The word "Develop" occurs in some lines of the listing. Copy those lines.

•••••

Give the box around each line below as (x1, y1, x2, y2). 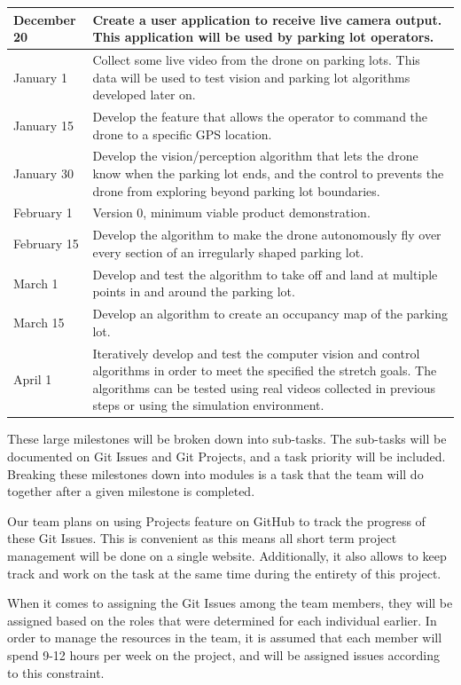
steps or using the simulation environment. (92, 396, 324, 414)
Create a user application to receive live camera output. (92, 10, 442, 28)
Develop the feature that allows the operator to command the (92, 106, 428, 125)
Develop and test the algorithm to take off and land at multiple (92, 264, 438, 283)
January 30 (13, 164, 74, 182)
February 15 (13, 234, 79, 253)
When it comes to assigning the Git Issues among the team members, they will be (7, 594, 453, 612)
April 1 (13, 369, 52, 388)
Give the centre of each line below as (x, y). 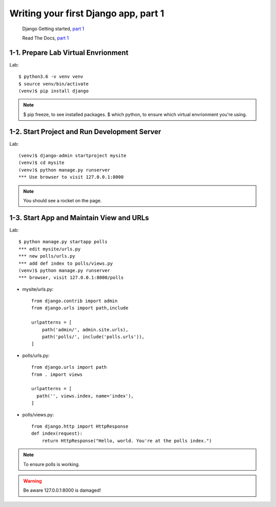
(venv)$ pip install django (54, 91)
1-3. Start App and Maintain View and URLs (79, 218)
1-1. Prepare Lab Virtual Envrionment (69, 52)
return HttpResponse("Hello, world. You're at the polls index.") (127, 441)
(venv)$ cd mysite (42, 163)
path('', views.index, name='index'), (85, 396)
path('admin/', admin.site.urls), (85, 330)
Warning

•••••

RESPONSE:
Develop the feature that allows the operator to command the (92, 106, 428, 125)
Develop and test the algorithm to take off and land at multiple (92, 264, 438, 283)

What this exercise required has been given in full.